Миша тут же с готовностью стянул мешок с плеча и развернул перед лицом милиционера. Тот осторожно заглянул внутрь и лицо его совершенно непритворно скривилось.
- Болван! - вскинув голову, обратился он к Мише. - Двухсотлетние сомы, говоришь? А пошел вон отсюда!
- Не, - замахал руками Миша, - двухсотлетние - это щуки, а сомы в центнер весом...
- Пошел вон, - зашипел милиционер, и на его нижней губе образовались пузырьки слюны.
Миша повернулся и, не оглядываясь, бросился в сторону леса.
2
Рано утром в среду Миша собрал свои нехитрые пожитки и направился на рыбалку. Утро выдалось теплым и безветренным.
Постояв несколько мгновений у своей калитки и с неприязнью глядя на калитку огорода бабы Лизы, Миша вздрогнул, вспомнив последний разговор с крикливой особой, постоянно прерываемой лаем Пэха. Тогда соседка начала кричать на него, а когда к беседе подключился противный Пэх, соседка стала кричать на них обоих: на Мишу за его "подлючий набег на огород", и на Пэха за то, что мешал бабе Лизе слышать саму себя. У Миши тогда через пару минут страшно разболелась голова и он, в отчаянии махнув рукой, ушел домой и плотно запер все двери и окна. Но, несмотря на это, он еще долго слышал взвывания и выкрикивания оскорблений бабы Лизы, прерываемые время от времени отчаянными воплями Пэха.
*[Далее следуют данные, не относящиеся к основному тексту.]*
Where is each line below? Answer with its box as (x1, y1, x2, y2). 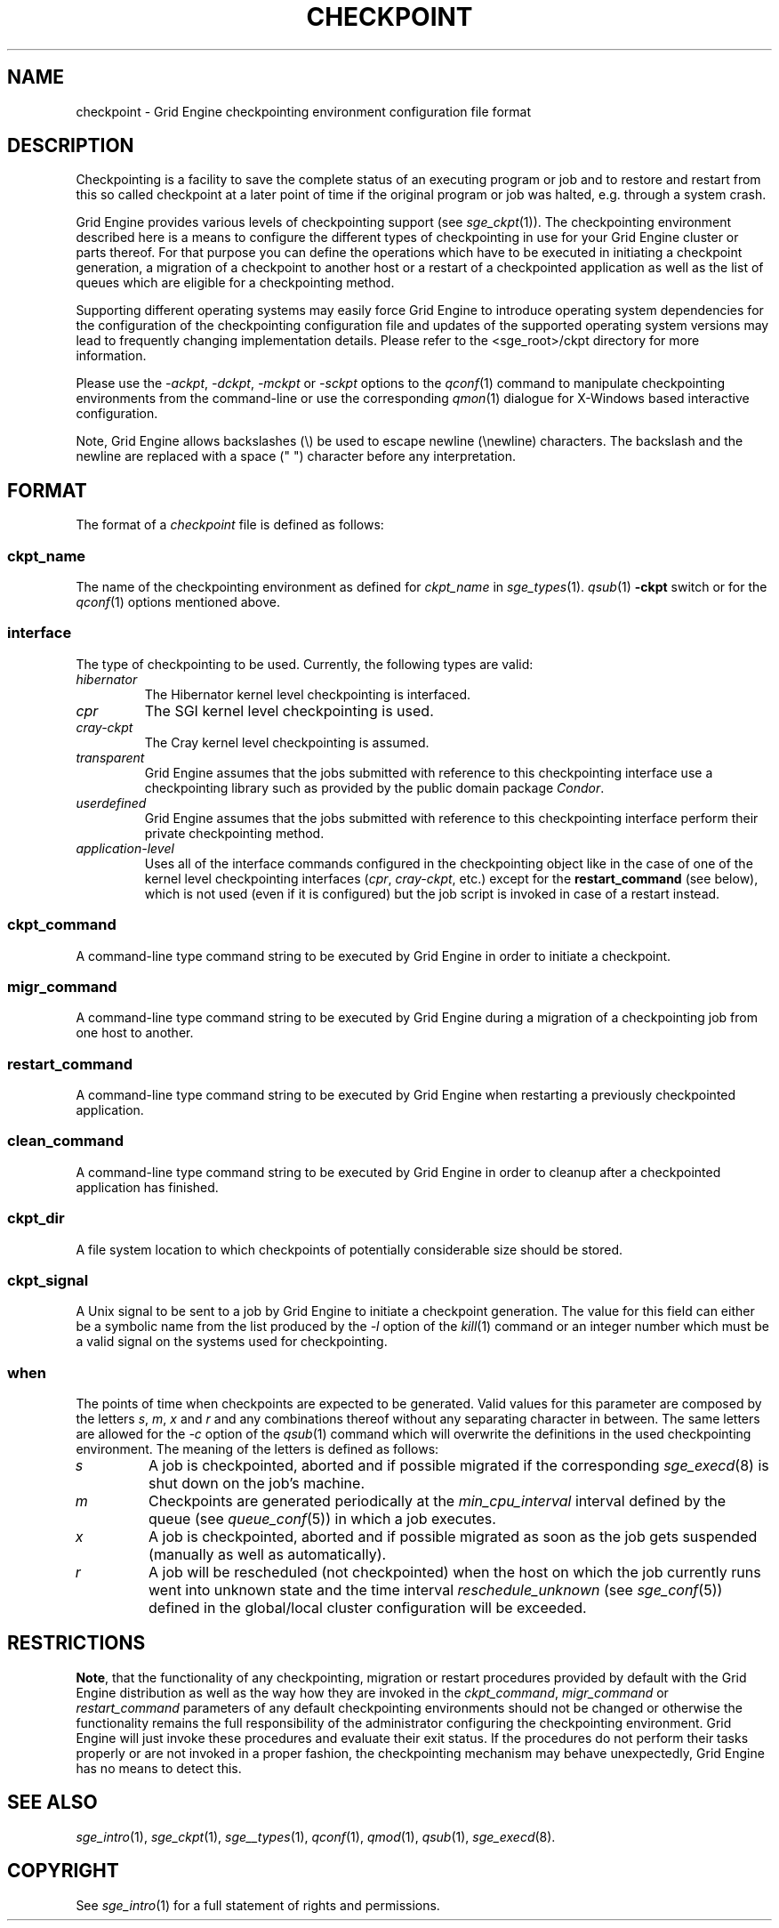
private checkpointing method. (144, 825, 325, 841)
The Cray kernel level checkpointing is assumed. (144, 734, 430, 750)
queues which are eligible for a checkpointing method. (76, 275, 395, 291)
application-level (76, 840, 174, 856)
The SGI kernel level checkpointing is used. (144, 701, 434, 720)
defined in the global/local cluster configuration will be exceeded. (149, 1599, 587, 1617)
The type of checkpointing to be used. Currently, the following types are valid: (76, 656, 534, 672)
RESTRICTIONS (7, 1632, 146, 1655)
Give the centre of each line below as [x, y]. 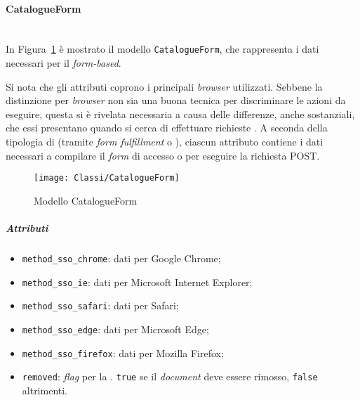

Решив в этот раз сделать небольшой по деревенским меркам крюк, Миша двинулся вдоль дороги. На дорогу ушло чуть больше четверти часа, зато без нервотрепки и криков.
Пройдя мимо странной стены и похлопав по ней ладонью, Миша направился к своему месту. Удобно расположившись и закинув удочку, стал следить за поплавком. Клёв не шел. Немало подивившись этому факту, он разместил удочку на треноге и, отвалившись на спину, стал смотреть в чистое еще бледное небо. От долгого смотрения в бездонность космоса, а еще от того, что он рано встал, его глаза стали слипаться. Чтобы окончательно не заснуть, он встал, подошел к берегу, нагнулся к воде и обильно смочил лицо холодной водой. Сон тут же, как по мановению волшебной палочки, улетучился.
Миша разогнулся и бросил быстрый взгляд на стену. Он уже отвернулся от неё, как тут же сообразил, что там творится нечто из ряда вон выходящее. Он опять посмотрел на знакомую стену и увидел, как вокруг неё и из проемов, словно из-под земли, вырастает белое марево.
- Елки-палки! - с чувством произнес он вслух.
Бросив быстрый взгляд на неподвижную леску, дугой свисающею с конца удилища, Миша махнул рукой и, сначала медленно, а потом и быстрым шагом, порой переходящим на бег, двинулся к стене.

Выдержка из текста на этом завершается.